[Directions for this task]: Nothing should appear in the answer except the lines from the one containing "LIMIT USE /" through the end of the records below, written out exactly.

(Dataset records)
^^^^^^^^
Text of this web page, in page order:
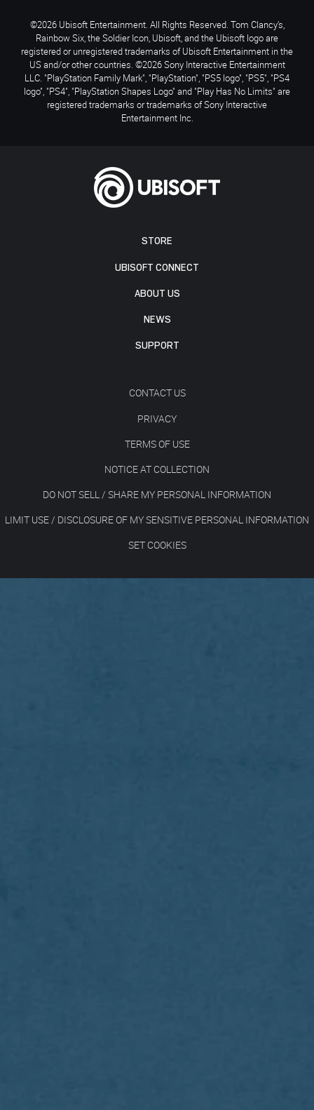
STORE
UBISOFT CONNECT
ABOUT US
NEWS
SUPPORT
CONTACT US
PRIVACY
TERMS OF USE
NOTICE AT COLLECTION
DO NOT SELL / SHARE MY PERSONAL INFORMATION
LIMIT USE / DISCLOSURE OF MY SENSITIVE PERSONAL INFORMATION
SET COOKIES
©2026 Ubisoft Entertainment. All Rights Reserved. Tom Clancy’s,
Rainbow Six, the Soldier Icon, Ubisoft, and the Ubisoft logo are
registered or unregistered trademarks of Ubisoft Entertainment in the
US and/or other countries. ©2026 Sony Interactive Entertainment
LLC. "PlayStation Family Mark", "PlayStation", "PS5 logo", "PS5", "PS4
logo", "PS4", "PlayStation Shapes Logo" and "Play Has No Limits" are
registered trademarks or trademarks of Sony Interactive
Entertainment Inc.
^^^^^^^^
[Final answer]:
LIMIT USE / DISCLOSURE OF MY SENSITIVE PERSONAL INFORMATION
SET COOKIES
©2026 Ubisoft Entertainment. All Rights Reserved. Tom Clancy’s,
Rainbow Six, the Soldier Icon, Ubisoft, and the Ubisoft logo are
registered or unregistered trademarks of Ubisoft Entertainment in the
US and/or other countries. ©2026 Sony Interactive Entertainment
LLC. "PlayStation Family Mark", "PlayStation", "PS5 logo", "PS5", "PS4
logo", "PS4", "PlayStation Shapes Logo" and "Play Has No Limits" are
registered trademarks or trademarks of Sony Interactive
Entertainment Inc.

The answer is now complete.